Did you encounter any issues during the build process?

DoubleClark · 2025-08-29T07:26:38Z

May i ask the quant_method of fp4 model，it seems that you use 16 elements as group instead of 128 to reduce the accuracy loss, but i still wonder the quant method and how its performance compared with orginal fp8 model? Besides, may i ask the computation type of the following gemm, it seems that activation, weight is fp4， in blackwell, the result might be fp32 accumulated, how it works with 8 bit scale? does it have possibility work in hopper [fp4 dequant to fp8 might cause some scale transform] ? if you could share the fp4 gemm application in hopper and blackwell, it will be great help, thanks.

shifangx · 2025-08-29T07:45:54Z

May i ask the quant_method of fp4 model，it seems that you use 16 elements as group instead of 128 to reduce the accuracy loss, but i still wonder the quant method and how its performance compared with orginal fp8 model?
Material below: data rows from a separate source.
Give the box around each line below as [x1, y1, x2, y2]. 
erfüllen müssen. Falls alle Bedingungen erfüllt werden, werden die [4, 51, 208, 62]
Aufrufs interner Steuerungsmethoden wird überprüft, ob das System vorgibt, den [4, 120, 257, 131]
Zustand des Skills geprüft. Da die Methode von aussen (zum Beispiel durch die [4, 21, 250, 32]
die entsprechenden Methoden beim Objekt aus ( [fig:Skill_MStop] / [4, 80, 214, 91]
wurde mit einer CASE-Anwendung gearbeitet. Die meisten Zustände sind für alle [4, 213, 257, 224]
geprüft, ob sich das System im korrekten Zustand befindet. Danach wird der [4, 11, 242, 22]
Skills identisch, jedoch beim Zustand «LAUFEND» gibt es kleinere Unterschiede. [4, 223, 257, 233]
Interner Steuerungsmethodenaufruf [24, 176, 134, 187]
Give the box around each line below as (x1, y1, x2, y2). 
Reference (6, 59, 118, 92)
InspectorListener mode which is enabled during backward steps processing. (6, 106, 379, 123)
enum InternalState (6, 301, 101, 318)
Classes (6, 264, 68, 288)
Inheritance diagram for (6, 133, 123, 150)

Besides, may i ask the computation type of the following gemm, it seems that activation, weight is fp4， in blackwell, the result might be fp32 accumulated, how it works with 8 bit scale? does it have possibility work in hopper [fp4 dequant to fp8 might cause some scale transform] ? if you could share the fp4 gemm application in hopper and blackwell, it will be great help, thanks.

@DoubleClark, Hi, if you are interested in FP4 training, perhaps these blogs can provide some help.

For inference:

https://developer.nvidia.com/blog/introducing-nvfp4-for-efficient-and-accurate-low-precision-inference/

For training:

https://developer.nvidia.com/blog/nvfp4-trains-with-precision-of-16-bit-and-speed-and-efficiency-of-4-bit/

change from x_sf_scale to x_global_scales. change from use_ue8m0_for_sf to use_ue8m0_for_nvfp4_x_scale. set x_scale dtpye as torch::kFloat8_e4m3fn for if use_ue8m0_for_nvfp4_x_scale==False and torch::kUInt8 for use_ue8m0_for_nvfp4_x_scale==True.
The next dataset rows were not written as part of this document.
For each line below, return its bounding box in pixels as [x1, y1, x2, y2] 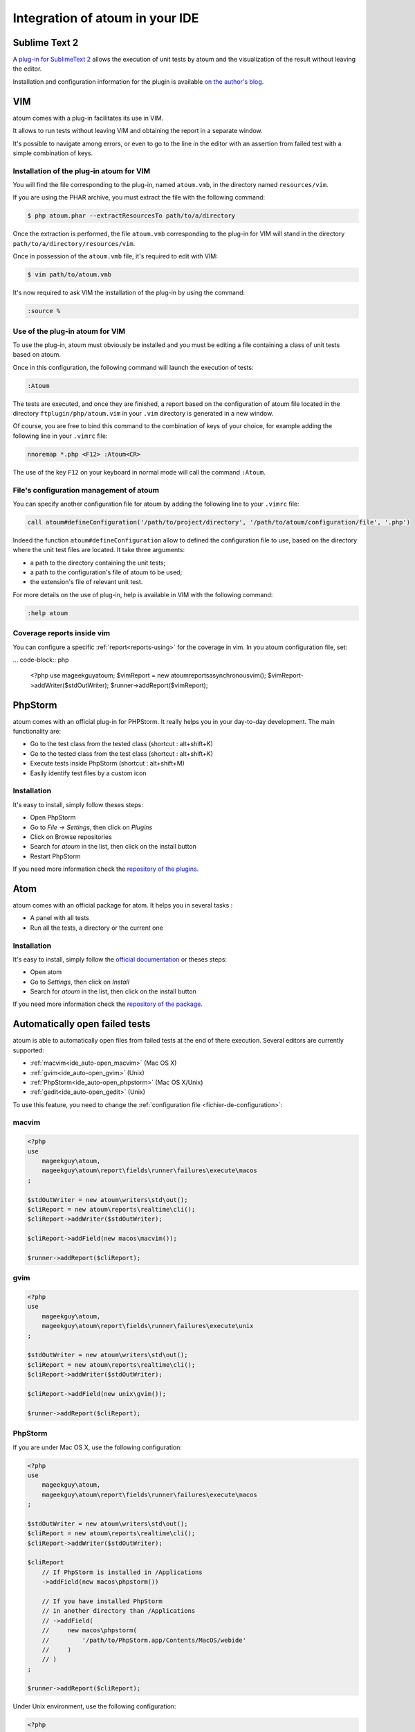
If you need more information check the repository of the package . [12, 1000, 203, 1008]
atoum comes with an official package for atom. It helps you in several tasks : [12, 901, 233, 909]
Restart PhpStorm [30, 852, 81, 860]
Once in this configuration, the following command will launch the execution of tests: [12, 363, 254, 371]
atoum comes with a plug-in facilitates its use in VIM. [12, 114, 164, 122]
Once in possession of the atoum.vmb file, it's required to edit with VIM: [12, 252, 218, 260]
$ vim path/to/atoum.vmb [27, 271, 112, 279]
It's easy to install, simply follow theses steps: [12, 800, 143, 808]

fzyzcjy · 2025-09-10T12:29:43Z

csrc/kernels/internode_ll.cu

+                    const auto dim1_offset = j / num_elems_per_pack;
+                    const auto dim4_offset = j % num_elems_per_pack;
+                    auto scale = ld_nc_global(src_scales + j);
+                    const auto offset = dim0_offset * dim0_stride + dim1_offset * dim1_stride + dim2_offset * dim2_stride + dim3_offset * dim3_stride + dim4_offset;


qq: looks like the physical layout is 6D, thus curious why we only have 5 dim here

Thanks for your kindly review.

recv_x_scales[offset] = scale;
recv_x_scales is only for one expert, so its layout is 5D.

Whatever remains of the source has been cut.